ÓRGÃO JULGADOR : Câmaras Reunidas Cíveis

AÇÃO RESCISÓRIA (47) No 0710549-26.2018.8.18.0000

AUTOR: MOANA PREMOLDADOS E CONSTRUCOES LTDA

Advogado(s) do reclamante: PAULO VICTOR DE LIMA SANTOS

REU: JOSE WILSON DE MACEDO

Advogado(s) do reclamado: LEANDRO CARDOSO LAGES, EDUARDO ALBUQUERQUE RODRIGUES DINIZ

RELATOR(A): Desembargador FERNANDO CARVALHO MENDES



EMENTA


 

PROCESSUAL CIVIL. AÇÃO RESCISÓRIA. VIOLAÇÃO MANIFESTA A NORMA JURÍDICA. OCORRÊNCIA. DECISÃO TRANSITADA EM JULGADO QUE IMPEDE A ADMISSIBILIDADE DO RECURSO DE APELAÇÃO. APELAÇÃO CÍVEL NÃO CONHECIDA EM RAZÃO DE DESERÇÃO. AGENDAMENTO DO PREPARO. AUSÊNCIA DE DETERMINAÇÃO DO RECOLHIMENTO DAS CUSTAS EM DOBRO. VIOLAÇÃO AOS PRINCÍPIOS DA PRIMAZIA DO JULGAMENTO DO MÉRITO E DA VEDAÇÃO DAS DECISÕES SURPRESA. POSSIBILIDADE DE RESCISÃO PARCIAL DA SENTENÇA, ACÓRDÃO OU DECISÃO MONOCRÁTICA RESCINDENDA. AÇÃO RESCISÓRIA JULGADA PROCEDENTE. 
1. , O não conhecimento do recurso de apelação ocorreu em razão de a parte ter apresentado agendamento do pagamento do preparo recursal com data posterior à interposição do recurso.
2. O mero comprovante de agendamento do preparo não serve para a comprovação da quitação da obrigação da recorrente, devendo a parte providenciar o recolhimento em dobro das custas processuais, nos termos do art. 1.007, § 4º, do CPC/2015, sob pena de, somente após o não pagamento em dobro do preparo, configurar-se a deserção.
3. A decisão proferida pelo Exmo.

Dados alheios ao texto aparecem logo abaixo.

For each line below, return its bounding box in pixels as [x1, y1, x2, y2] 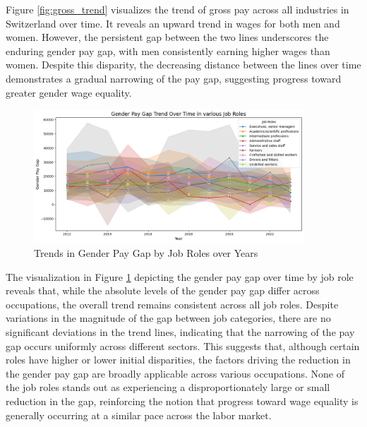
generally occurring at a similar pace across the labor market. [6, 407, 272, 422]
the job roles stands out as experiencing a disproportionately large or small [6, 380, 330, 395]
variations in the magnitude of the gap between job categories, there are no [6, 311, 331, 325]
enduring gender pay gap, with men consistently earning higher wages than [6, 43, 330, 58]
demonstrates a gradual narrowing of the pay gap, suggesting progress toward [6, 71, 342, 85]
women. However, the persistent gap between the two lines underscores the [6, 30, 329, 44]
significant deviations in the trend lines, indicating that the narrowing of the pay [6, 325, 355, 339]
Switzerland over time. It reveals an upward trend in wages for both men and [6, 16, 340, 30]
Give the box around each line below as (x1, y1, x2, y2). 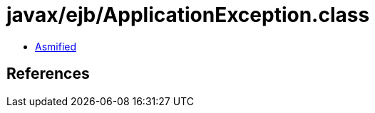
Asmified (35, 40, 77, 53)
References (6, 65, 90, 83)
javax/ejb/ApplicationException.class (6, 3, 370, 27)
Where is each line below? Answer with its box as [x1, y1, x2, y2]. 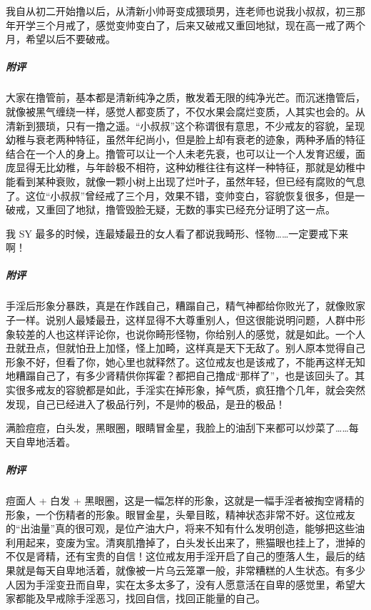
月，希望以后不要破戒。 [6, 31, 116, 46]
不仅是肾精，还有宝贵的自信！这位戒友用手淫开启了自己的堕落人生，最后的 [6, 549, 355, 564]
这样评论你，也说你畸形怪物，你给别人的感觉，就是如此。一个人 [65, 326, 365, 341]
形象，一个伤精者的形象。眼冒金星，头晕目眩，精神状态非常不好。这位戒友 [6, 507, 355, 522]
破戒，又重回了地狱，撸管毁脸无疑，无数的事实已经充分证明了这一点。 [6, 202, 335, 217]
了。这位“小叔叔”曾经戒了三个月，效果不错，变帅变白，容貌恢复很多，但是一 [6, 188, 365, 203]
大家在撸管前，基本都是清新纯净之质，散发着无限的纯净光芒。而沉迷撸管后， [6, 90, 365, 105]
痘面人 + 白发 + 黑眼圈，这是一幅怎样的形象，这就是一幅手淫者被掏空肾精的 [6, 492, 365, 507]
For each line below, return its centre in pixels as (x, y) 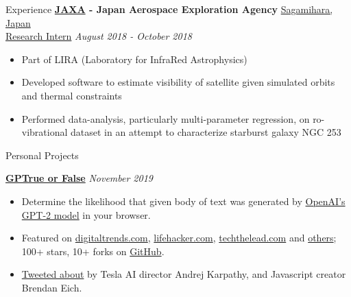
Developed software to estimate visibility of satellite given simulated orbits (178, 82)
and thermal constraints (72, 95)
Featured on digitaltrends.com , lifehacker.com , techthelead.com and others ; (179, 238)
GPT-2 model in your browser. (86, 214)
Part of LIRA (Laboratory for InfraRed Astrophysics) (134, 59)
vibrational (45, 132)
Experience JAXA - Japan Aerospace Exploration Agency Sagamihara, (169, 9)
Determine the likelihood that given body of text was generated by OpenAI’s (183, 201)
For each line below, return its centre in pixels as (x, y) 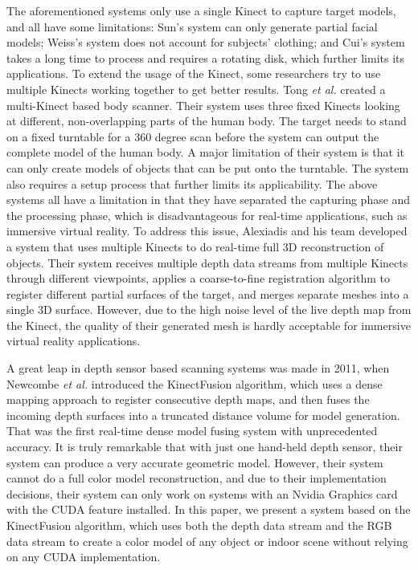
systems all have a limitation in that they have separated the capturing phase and (209, 199)
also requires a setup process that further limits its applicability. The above (192, 183)
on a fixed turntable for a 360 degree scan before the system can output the (193, 136)
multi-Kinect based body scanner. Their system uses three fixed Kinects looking (203, 105)
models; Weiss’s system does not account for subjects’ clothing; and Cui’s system (206, 42)
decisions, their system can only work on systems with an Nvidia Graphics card (202, 493)
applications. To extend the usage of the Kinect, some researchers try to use (194, 73)
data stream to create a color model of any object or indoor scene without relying (207, 541)

Desembargador Relator julgou monocraticamente a Apelação Cível interposta pela ora requerente, declarando a deserção do recurso, sem a devida intimação dos requerentes para se manifestarem acerca de tal possibilidade, como preceituam os artigos 9º, caput, e 10 do CPC/2015. 
4. Não tendo o Exmo. Relator permitido à parte autora se manifestar acerca da irregularidade e da possibilidade de saneamento do vício, vislumbro a possibilidade de prejuízos, pois fica claramente demonstrado o cerceamento ao seu direito em se manifestar acerca da decisão de deserção, restando violados os princípios do contraditório e da ampla defesa, garantidos aos litigantes pelo artigo 5º, LV, da CRFB/88.
5. Ação Rescisória julgada procedente para rescindir parcialmente a decisão monocrática de Id. 223676, mantendo-se o não conhecimento da Apelação Cível interposta pela parte ré e dando-se o regular prosseguimento e julgamento da Apelação Cível interposta pela autora da presente Ação Rescisória. 

 


RELATÓRIO


 

AÇÃO RESCISÓRIA (47) -0710549-26.2018.8.18.0000
Origem: 
AUTOR: MOANA PREMOLDADOS E CONSTRUCOES LTDA
 
Advogado do(a) AUTOR: PAULO VICTOR DE LIMA SANTOS - PI16582-A

REU: JOSE WILSON DE MACEDO

Advogados do(a) REU: LEANDRO CARDOSO LAGES - PI2753-A, EDUARDO ALBUQUERQUE RODRIGUES DINIZ - PI2624-A

RELATOR(A): Desembargador FERNANDO CARVALHO MENDES

Trata-se de Ação Rescisória n. 0710549-26.2018.8.18.0000 ajuizada por MOANA PREMOLDADOS E CONSTRUÇÕES LTDA. (Id. 223427) contra JOSÉ WILSON DE MACEDO, a fim de desconstituir a Decisão Monocrática proferida nos autos da Apelação Cível n. 2013.0001.004300-5, pelo Exmo. Des. Raimundo Eufrásio Alves Filho (Id. 223676) e a sentença proferida pelo juízo da 3ª Vara Cível da Comarca de Teresina-PI (Id. 223680), nos autos da Ação de Indenização por Danos Morais e Materiais n. 0005277-85.2003.8.18.0140.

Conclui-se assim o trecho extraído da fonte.